**Work task**
Copy every line below that has the word "control" in it.

── Records supplied

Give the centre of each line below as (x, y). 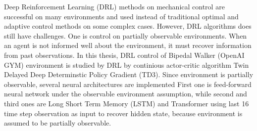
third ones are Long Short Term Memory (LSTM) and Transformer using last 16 (127, 103)
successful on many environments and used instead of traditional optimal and (121, 16)
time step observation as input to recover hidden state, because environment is (123, 113)
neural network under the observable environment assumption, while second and (126, 94)
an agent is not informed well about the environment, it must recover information (128, 45)
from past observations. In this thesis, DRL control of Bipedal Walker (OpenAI (124, 55)
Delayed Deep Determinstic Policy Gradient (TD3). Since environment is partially (129, 74)
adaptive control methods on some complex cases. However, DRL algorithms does (128, 26)
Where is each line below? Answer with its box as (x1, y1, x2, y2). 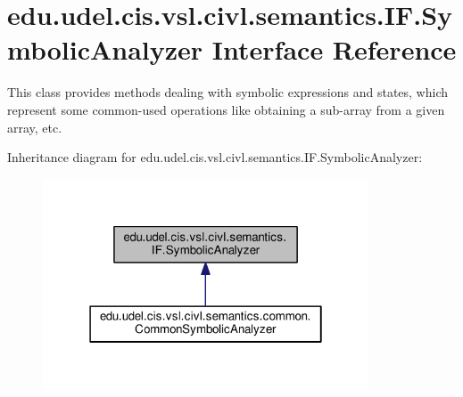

────

**Written solution**
from past observations. In this thesis, DRL control of Bipedal Walker (OpenAI (124, 55)
adaptive control methods on some complex cases. However, DRL algorithms does (128, 26)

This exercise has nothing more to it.